The results, published in two papers in the October 16 issue of the journal Nature, provide the most comprehensive and detailed picture yet of protein activity in the living cells of higher organisms. They reveal a tremendous range in the amount of different proteins active in a cell and help explain the "logic" of the timing and regulation of gene activity.
Recognizing that it is the gene's products -- the proteins ? that interact to regulate all life processes, many researchers have begun to turn their attention from the roster of all the genes in an organism - the genome -- to the proteome. But while new technologies such as gene chips and whole genome sequencing have accelerated studies of the genome, the technology to study the whole proteome has lagged far behind.
Unlike genes, which all use the same code, each protein has unique physical properties, thwarting attempts to develop a single method to study them all in a living cell. By giving each protein a common tag, the UCSF scientists were able to follow where each protein acted and in what quantity.
With this new method for a thorough protein search, they were able to examine thousands of proteins individually -- one in each of thousands of different strains of the common baker's yeast, Saccharomyces cerevisiae, an organism that has proven to be a good model for understanding basic biology of human cells. About one third of the yeast's genes are shared by humans, and each yeast cell contains a nucleus and other basic organelles that function in humans cells.
By scrutinizing only one protein in each strain under study, the researchers determined precisely where and in what quantity each protein acts during normal growth -- a tool that can now be used to identify the role of different proteins, the relationship between sets of genes and proteins, and the links between protein changes and disease.
The new approach was far more sensitive than any previous attempt to detect low levels of protein activity, the scientists reported. They detected proteins in quantities as low as 50 molecules per cell ? an extraordinarily small amount to detect -- and as high as a million or more molecules per cell, demonstrating that living cells utilize different proteins in vastly different amounts.
By integrating the new protein findings with those of gene studies, the scientists were able to decipher some of the logic by which certain genes are normally turned on and off together.

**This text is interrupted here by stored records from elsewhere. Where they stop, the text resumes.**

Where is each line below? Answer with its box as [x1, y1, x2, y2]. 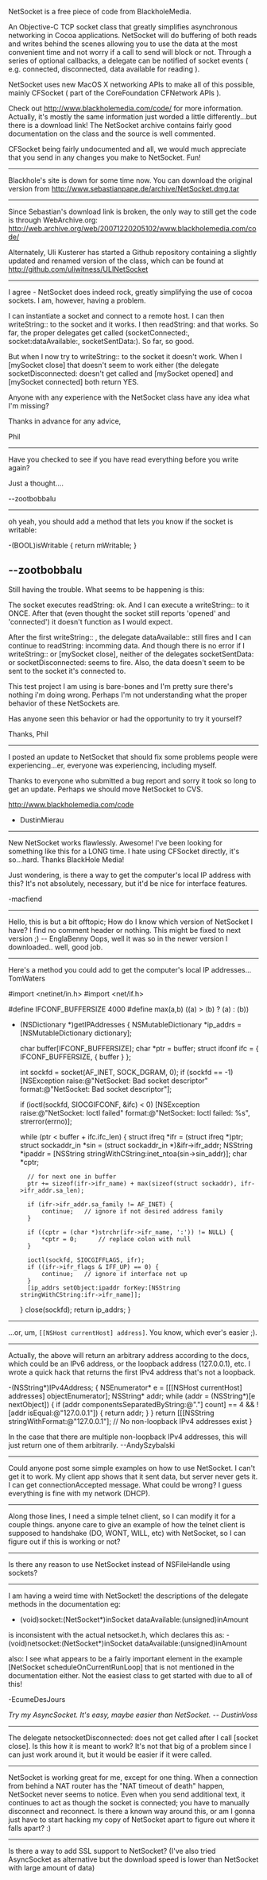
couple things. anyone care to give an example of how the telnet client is [8, 1519, 246, 1529]
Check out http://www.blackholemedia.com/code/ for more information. [8, 103, 244, 113]
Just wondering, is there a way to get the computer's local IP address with [8, 870, 252, 880]
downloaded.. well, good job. [8, 942, 103, 952]
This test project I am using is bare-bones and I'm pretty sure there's [8, 681, 234, 690]
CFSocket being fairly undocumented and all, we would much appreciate [8, 145, 246, 153]
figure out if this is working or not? [8, 1537, 121, 1546]
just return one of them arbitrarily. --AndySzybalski [8, 1440, 176, 1449]

They found that such "co-regulated" genes code for proteins that reside in the same place in the cell.
"Things make more sense when you can look at the level of proteins ? the actual players in the life of cells and organisms," said Jonathan Weissman, PhD, a Howard Hughes Medical Institute (HHMI) investigator, professor of cellular and molecular pharmacology at UCSF, and co-senior author on both papers.

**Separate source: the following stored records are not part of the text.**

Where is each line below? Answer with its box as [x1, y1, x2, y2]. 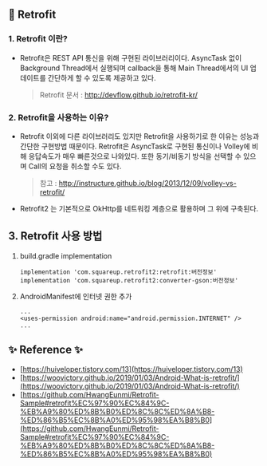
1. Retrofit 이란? [8, 34, 68, 45]
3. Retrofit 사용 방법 [8, 229, 103, 243]
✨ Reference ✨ [8, 343, 84, 357]
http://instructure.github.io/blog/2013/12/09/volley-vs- [58, 178, 237, 188]
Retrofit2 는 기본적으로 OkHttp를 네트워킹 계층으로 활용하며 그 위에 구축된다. [19, 203, 259, 213]
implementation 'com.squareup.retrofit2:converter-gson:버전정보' [19, 276, 239, 284]
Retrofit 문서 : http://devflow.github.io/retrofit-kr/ [39, 89, 198, 100]
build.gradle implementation [19, 251, 112, 260]
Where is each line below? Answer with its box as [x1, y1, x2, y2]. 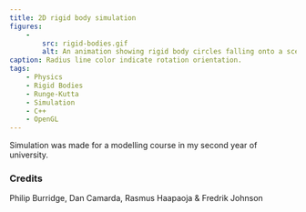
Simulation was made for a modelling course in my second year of [9, 140, 258, 151]
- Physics [25, 73, 64, 82]
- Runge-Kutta [25, 89, 79, 98]
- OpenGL [25, 115, 59, 124]
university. [9, 149, 48, 160]
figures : [9, 22, 43, 31]
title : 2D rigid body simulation [9, 13, 137, 23]
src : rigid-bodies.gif [42, 38, 128, 48]
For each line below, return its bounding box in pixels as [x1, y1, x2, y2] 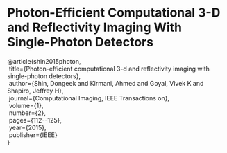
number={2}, [8, 109, 47, 117]
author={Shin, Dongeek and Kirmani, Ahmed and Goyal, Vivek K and [8, 79, 204, 87]
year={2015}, [8, 123, 47, 132]
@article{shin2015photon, [7, 57, 81, 65]
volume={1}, [8, 101, 44, 109]
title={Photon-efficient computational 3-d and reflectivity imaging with [8, 64, 210, 73]
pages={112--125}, [8, 116, 62, 124]
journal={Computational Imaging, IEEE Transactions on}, [8, 93, 170, 102]
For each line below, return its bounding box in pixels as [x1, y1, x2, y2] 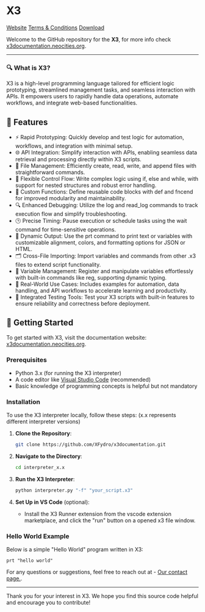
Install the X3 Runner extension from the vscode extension [24, 511, 172, 518]
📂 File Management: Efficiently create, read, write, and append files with [15, 162, 197, 170]
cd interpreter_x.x [15, 465, 65, 471]
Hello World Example [6, 532, 70, 541]
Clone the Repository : [15, 430, 72, 437]
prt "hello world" [6, 558, 53, 564]
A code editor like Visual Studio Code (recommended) [15, 376, 151, 384]
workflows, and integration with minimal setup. [15, 142, 133, 150]

The gene messages are "imperfect proxies" for the information we really care about, which is the proteins," Weissman added. "The reason we've been looking at the messages ? the genes -- is because we could, but what is more informative is proteins ? where they act, how they act and in what kind of abundance."
"There has been a real lack of good tools to follow what proteins were doing in a cell in any comprehensive way. Because of this, fundamental questions remained unanswerable about the proteome and its relationship to the genome. Now, we can address those questions."

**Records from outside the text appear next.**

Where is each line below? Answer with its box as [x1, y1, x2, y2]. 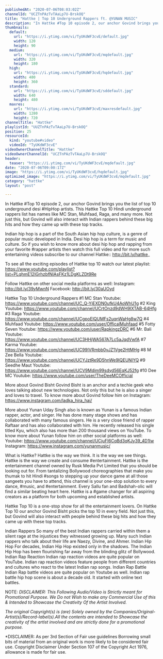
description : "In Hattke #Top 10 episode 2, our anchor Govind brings [5, 20, 151, 26]
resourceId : [5, 134, 29, 138]
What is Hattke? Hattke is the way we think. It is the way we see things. [5, 452, 147, 458]
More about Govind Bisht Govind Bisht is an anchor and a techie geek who [5, 382, 154, 388]
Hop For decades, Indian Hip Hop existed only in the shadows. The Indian [5, 543, 152, 549]
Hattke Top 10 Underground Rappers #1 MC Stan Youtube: [5, 295, 121, 301]
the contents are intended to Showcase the [61, 614, 147, 620]
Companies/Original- [113, 608, 156, 614]
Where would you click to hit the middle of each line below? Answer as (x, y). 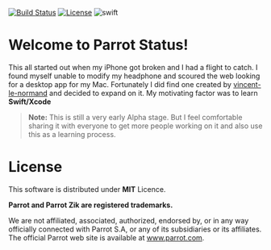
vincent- (247, 84)
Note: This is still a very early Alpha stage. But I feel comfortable (135, 117)
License (35, 167)
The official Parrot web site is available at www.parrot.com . (106, 237)
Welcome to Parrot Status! (98, 45)
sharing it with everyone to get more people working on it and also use (145, 126)
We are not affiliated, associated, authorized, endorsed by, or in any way (129, 220)
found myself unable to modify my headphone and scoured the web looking (134, 76)
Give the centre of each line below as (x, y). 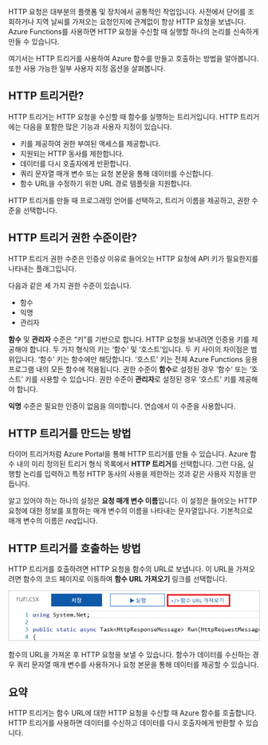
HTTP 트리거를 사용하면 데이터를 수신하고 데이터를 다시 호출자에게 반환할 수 (126, 723)
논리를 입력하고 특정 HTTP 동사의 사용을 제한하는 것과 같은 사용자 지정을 (136, 474)
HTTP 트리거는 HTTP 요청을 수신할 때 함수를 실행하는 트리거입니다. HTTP (123, 116)
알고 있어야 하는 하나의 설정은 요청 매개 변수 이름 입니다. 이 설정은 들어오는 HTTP (133, 501)
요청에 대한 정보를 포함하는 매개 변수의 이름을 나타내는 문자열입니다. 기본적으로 (131, 511)
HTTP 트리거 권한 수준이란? (73, 238)
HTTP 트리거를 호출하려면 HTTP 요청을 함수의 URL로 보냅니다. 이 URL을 (121, 569)
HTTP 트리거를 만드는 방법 (70, 434)

Altogether, 4,200 proteins were identified -about 80 percent of all the different proteins in the baker's yeast.
Erin O'Shea, PhD, also an HHMI investigator and UCSF professor of biochemistry and biophysics, is also co-senior author on both papers.
The scientists used two identical sets of thousands of strains of the yeast -- one to determine where in the cell each protein acts, and the other to determine the abundance of each protein. In the study of each protein's cellular locale, they "tagged" a different gene in each yeast strain.
The tag was a green florescent marker, attached to the gene in such a way that it was not likely to disrupt the gene's function. When the gene carried out its normal role, instructing the cell to make a specific protein, that protein glowed green, and could be located in the living cell using microscopy. Since each yeast strain had only one tagged protein, the researchers could pinpoint the location of nearly all of the organism's proteins by looking for the telltale green sign in each strain.
At the outset, they assumed that yeast contain about 6,200 proteins, since other scientists had identified that many genes in DNA, but through this and a second tagging approach, the researchers found that only about 5,500 of the suspected genes actually coded for proteins.
They used the second collection of yeast strains to tag the proteins with a standard marker that allows purification and measurement of the abundance of the protein. When the results of the two parallel approaches were pooled, the team was able to identify the type, cell location and abundance of about 80 percent of the yeast's proteins.
The scientists were not able to study all of the intended 5,500 proteins. The study could only identify a protein if its genes expressed it - if the protein was active. Yeast have at least two major phases in their life cycle: the main period of feeding, growth and reproduction, and at least one phase in which the organism responds to specialized stress conditions and produces spores - sort of like abandoning ship. The scientists expect that a significant proportion of the proteins they did not identify simply are not expressed in the normal growth phase that they studied.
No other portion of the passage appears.